Bentuk Satgas Hilirisasi

Pemerintahan Presiden Prabowo juga berfokus kepada hilirisasi. Sebagai bentuk komitmen kuat pemerintah, maka Presiden Prabowo membentuk Satuan Tugas (Satgas) Hilirisasi untuk mempercepat upaya hilirisasi, khususnya di sektor ESDM.

Bagi pemerintah, Hilirisasi dipertimbangkan sebagai salah satu katalisator pertumbuhan ekonomi lebih dari 8%. Untuk mencapai itu, Pemerintah telah membuat Peta Jalan Industri Hilirisasi, yang mencakup 28 komoditas hilirisasi.
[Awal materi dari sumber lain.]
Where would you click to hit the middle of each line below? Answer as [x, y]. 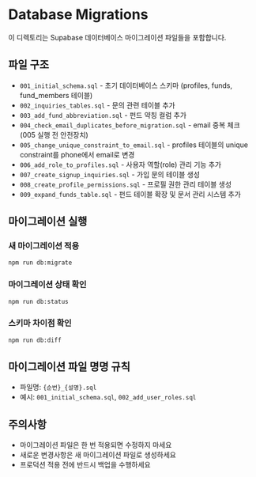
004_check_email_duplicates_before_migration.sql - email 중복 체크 [130, 125]
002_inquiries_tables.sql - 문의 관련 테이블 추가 [97, 105]
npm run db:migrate [40, 263]
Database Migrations [78, 15]
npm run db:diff [35, 340]
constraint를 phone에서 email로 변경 [77, 154]
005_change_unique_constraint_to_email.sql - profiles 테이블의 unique [134, 145]
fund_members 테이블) [56, 95]
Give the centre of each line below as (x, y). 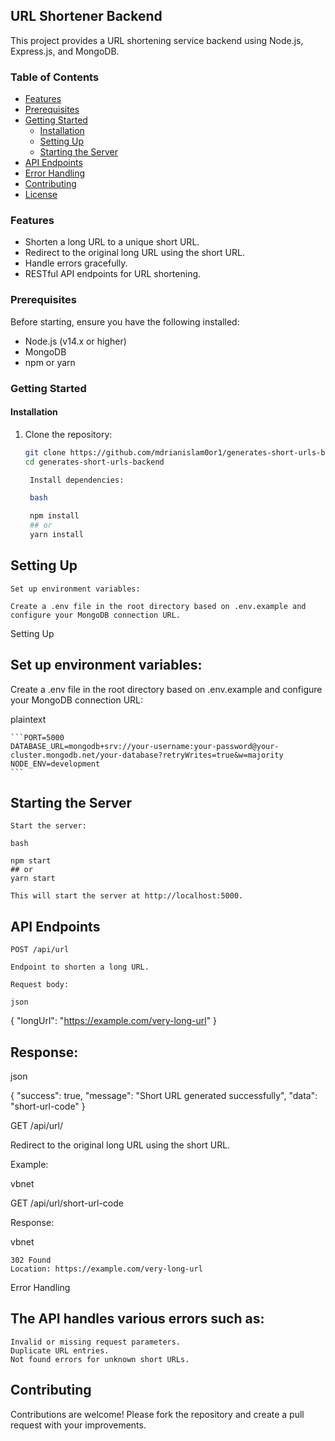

Dari total investasi USD618 miliar, 91% ada di Kementerian ESDM. Maka dari itu, Presiden Prabowo membetuk Satgas Hilirisasi untuk percepatan perizinan penciptaan nilai tambah komoditas, yang diketuai oleh Menteri ESDM.

“Hilirisasi ini sebagai bahan penting dalam rangka mendorong penciptaan nilai tambah, pertumbuhan ekonomi, dan sekaligus untuk menciptakan lapangan pekerjaan yang berkualitas. Di Satgas ini kita akan membuat sefleksibel mungkin, dengan tetap tidak menabrak aturan, agar mampu kita merespons berbagai keluhan dan keinginan dari para dunia usaha,” tutup Bahlil.